ASSIGNMENT.
Your answer should be one number: how many lines below hold the word "case".

[Data excerpts]
● ● ● ● ●

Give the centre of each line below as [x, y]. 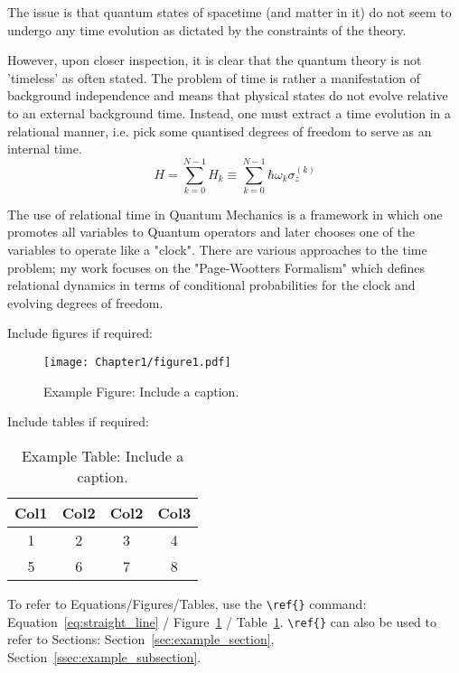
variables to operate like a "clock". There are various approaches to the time [217, 250]
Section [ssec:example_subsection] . [104, 656]
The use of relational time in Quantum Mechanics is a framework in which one [225, 214]
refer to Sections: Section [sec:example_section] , [141, 639]
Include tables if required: [78, 421]
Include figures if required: [80, 333]
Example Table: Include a [103, 455]
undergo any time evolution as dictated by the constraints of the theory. [207, 29]
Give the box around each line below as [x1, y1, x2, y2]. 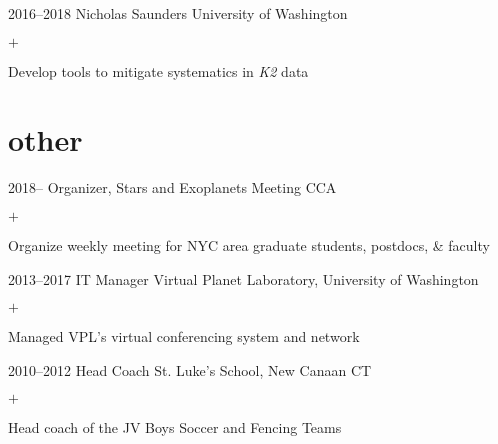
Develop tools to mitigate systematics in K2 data [8, 60, 309, 81]
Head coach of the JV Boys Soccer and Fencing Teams [8, 417, 342, 438]
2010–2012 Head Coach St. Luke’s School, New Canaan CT [8, 359, 372, 380]
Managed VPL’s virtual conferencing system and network [8, 326, 360, 347]
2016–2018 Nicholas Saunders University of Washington [8, 3, 348, 23]
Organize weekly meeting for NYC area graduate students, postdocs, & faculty [8, 234, 490, 255]
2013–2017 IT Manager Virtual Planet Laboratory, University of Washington [8, 268, 479, 289]
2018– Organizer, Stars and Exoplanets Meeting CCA [8, 177, 337, 198]
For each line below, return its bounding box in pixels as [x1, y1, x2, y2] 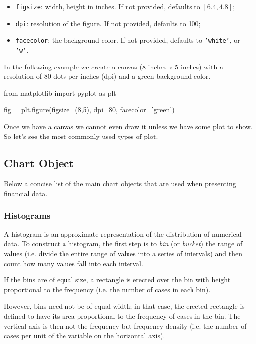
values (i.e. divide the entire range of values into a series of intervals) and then [4, 248, 243, 258]
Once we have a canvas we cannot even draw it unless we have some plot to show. [4, 121, 253, 131]
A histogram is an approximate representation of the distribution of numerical [4, 228, 242, 239]
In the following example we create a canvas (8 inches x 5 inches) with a [4, 61, 223, 71]
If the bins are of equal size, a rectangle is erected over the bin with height [4, 275, 231, 285]
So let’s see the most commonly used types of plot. [4, 131, 158, 141]
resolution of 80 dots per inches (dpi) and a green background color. [4, 71, 211, 81]
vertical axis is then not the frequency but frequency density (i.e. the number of [4, 320, 247, 331]
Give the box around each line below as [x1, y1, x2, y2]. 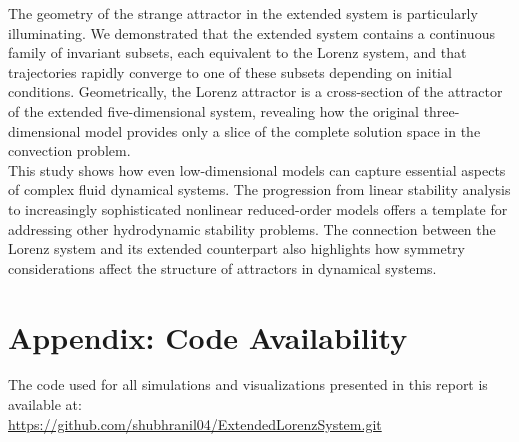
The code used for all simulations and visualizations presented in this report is [8, 374, 488, 395]
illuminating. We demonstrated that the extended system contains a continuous [8, 22, 495, 43]
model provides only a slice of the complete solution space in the [85, 120, 481, 141]
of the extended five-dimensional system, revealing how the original [8, 100, 419, 121]
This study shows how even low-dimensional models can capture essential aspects [8, 159, 506, 180]
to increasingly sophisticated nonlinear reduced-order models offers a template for [8, 198, 508, 219]
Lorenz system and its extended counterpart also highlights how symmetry [8, 238, 465, 259]
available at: [8, 394, 82, 415]
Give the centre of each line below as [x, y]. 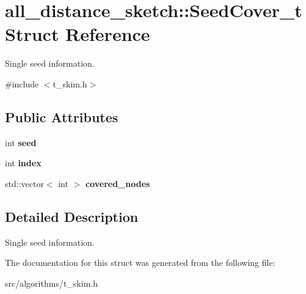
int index [23, 163]
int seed [21, 142]
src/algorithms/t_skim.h [51, 283]
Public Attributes [62, 116]
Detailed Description [72, 216]
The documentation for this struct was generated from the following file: [140, 263]
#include [22, 83]
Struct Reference [78, 34]
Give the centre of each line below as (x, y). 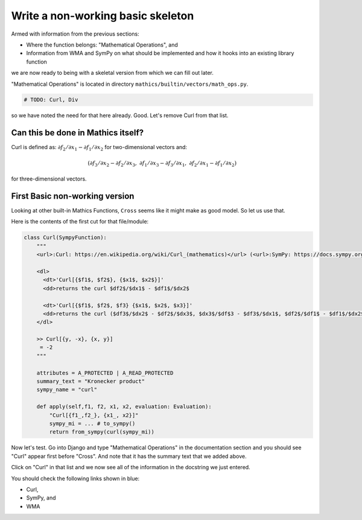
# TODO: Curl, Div (51, 100)
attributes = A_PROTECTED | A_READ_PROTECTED (105, 373)
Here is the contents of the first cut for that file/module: (80, 222)
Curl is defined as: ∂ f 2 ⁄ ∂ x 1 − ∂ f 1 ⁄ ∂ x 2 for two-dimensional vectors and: (99, 148)
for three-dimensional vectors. (49, 179)
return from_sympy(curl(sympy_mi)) (102, 432)
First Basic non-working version (73, 196)
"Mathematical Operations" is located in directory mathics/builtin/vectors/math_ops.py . (130, 84)
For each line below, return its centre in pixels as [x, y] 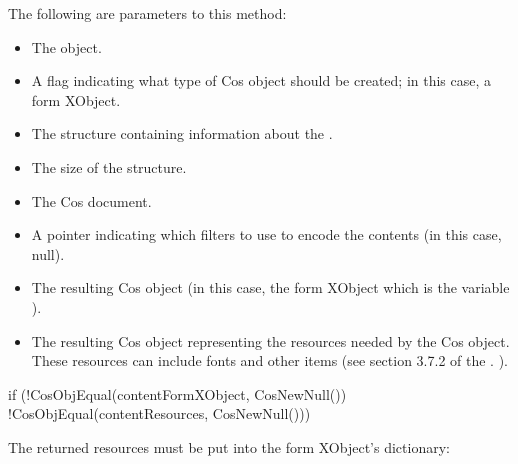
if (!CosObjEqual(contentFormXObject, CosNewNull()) [177, 393]
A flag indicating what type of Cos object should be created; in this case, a [261, 80]
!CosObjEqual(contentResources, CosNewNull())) [159, 413]
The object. [66, 46]
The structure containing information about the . [182, 133]
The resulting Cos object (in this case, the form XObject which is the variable [270, 287]
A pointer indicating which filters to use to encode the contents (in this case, [266, 234]
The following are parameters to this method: [147, 13]
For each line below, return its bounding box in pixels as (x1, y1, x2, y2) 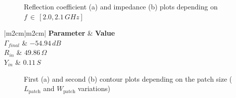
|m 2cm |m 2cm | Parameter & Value (4, 28, 115, 38)
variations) (78, 83, 110, 94)
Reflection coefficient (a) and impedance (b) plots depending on (24, 1, 218, 11)
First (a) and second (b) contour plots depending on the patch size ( (24, 73, 233, 84)
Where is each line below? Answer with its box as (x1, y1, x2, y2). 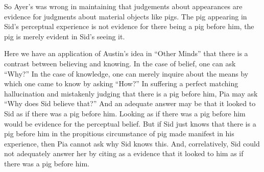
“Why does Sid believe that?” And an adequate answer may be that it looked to (4, 98, 256, 109)
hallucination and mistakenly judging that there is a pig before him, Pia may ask (4, 88, 258, 99)
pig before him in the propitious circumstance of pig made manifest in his (4, 128, 234, 139)
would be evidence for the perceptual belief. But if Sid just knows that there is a (4, 118, 256, 129)
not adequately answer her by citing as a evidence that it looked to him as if (4, 148, 244, 159)
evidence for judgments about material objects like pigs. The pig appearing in (4, 11, 247, 21)
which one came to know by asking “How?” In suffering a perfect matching (4, 78, 238, 89)
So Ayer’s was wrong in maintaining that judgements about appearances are (4, 1, 243, 11)
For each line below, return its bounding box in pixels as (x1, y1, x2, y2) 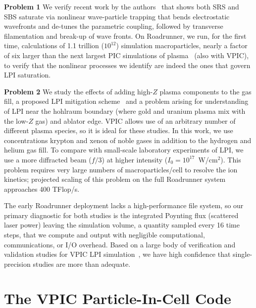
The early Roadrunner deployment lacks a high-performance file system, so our (4, 200, 244, 211)
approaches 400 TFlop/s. (4, 183, 80, 194)
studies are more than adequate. (33, 258, 131, 269)
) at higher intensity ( (102, 154, 168, 164)
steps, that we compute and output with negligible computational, (4, 230, 205, 240)
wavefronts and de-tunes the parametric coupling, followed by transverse (4, 21, 223, 31)
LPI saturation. (4, 70, 51, 80)
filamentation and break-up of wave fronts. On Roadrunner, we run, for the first (4, 30, 247, 41)
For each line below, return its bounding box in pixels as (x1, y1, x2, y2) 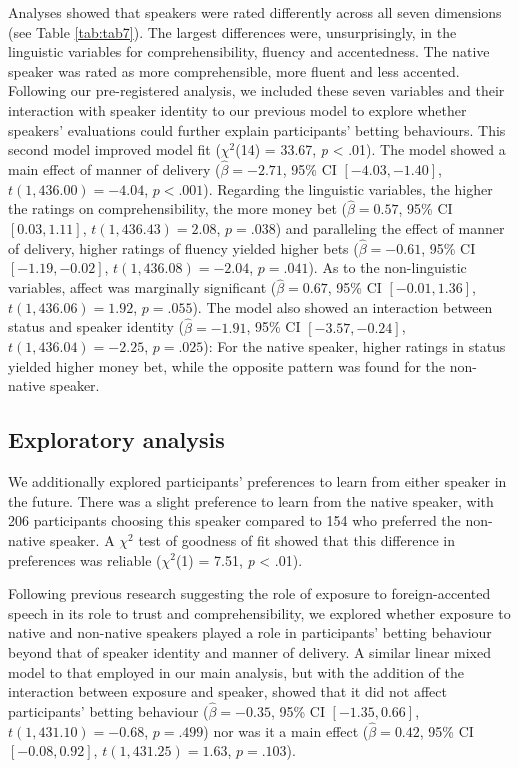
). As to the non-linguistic (308, 257, 467, 278)
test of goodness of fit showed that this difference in (138, 529, 456, 550)
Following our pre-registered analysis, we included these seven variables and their (8, 80, 505, 101)
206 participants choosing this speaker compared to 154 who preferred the (8, 510, 461, 531)
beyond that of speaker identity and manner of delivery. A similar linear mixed (8, 641, 491, 662)
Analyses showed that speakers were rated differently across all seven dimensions (8, 2, 502, 22)
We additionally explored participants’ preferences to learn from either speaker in (8, 471, 507, 492)
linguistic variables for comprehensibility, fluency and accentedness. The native (8, 41, 490, 62)
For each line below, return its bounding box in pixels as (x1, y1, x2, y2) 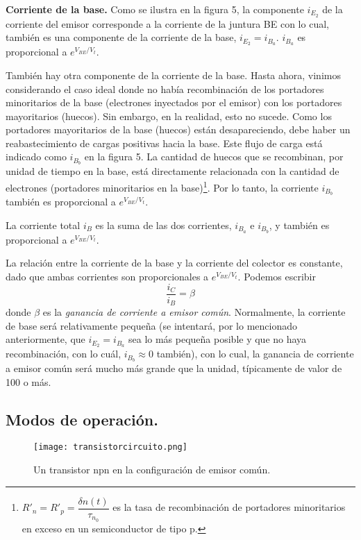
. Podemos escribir (237, 269, 316, 284)
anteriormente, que (6, 332, 85, 346)
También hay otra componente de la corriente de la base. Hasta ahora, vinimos (6, 67, 341, 82)
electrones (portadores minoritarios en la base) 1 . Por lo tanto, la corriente (6, 178, 319, 194)
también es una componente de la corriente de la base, (6, 30, 237, 44)
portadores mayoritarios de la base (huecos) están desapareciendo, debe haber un (6, 122, 351, 137)
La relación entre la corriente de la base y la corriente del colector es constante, (6, 255, 343, 270)
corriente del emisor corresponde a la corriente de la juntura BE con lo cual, (6, 16, 329, 31)
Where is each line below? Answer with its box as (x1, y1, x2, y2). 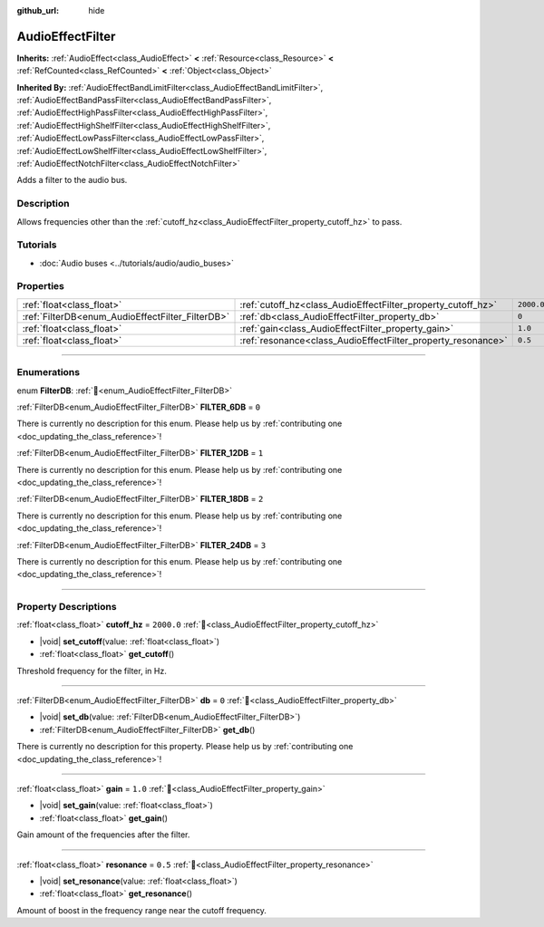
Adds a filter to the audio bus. (16, 175, 128, 186)
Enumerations (16, 366, 81, 379)
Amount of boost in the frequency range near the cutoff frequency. (16, 904, 267, 915)
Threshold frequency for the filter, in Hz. (16, 665, 167, 676)
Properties (16, 280, 65, 293)
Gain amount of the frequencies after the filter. (16, 829, 190, 840)
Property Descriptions (16, 601, 117, 613)
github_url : (16, 5, 59, 15)
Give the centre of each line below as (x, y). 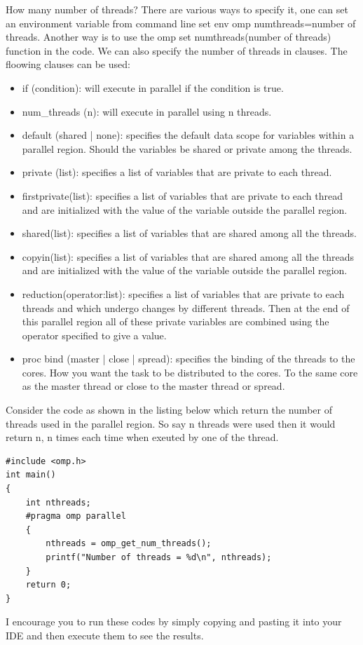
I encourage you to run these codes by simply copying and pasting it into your (174, 622)
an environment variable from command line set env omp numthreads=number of (181, 23)
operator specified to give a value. (94, 335)
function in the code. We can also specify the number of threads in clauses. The (177, 50)
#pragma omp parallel (76, 516)
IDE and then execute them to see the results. (105, 635)
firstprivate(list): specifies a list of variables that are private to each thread (183, 195)
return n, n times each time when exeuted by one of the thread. (142, 437)

● ● ● ● ●

WRITTEN RESPONSE.
3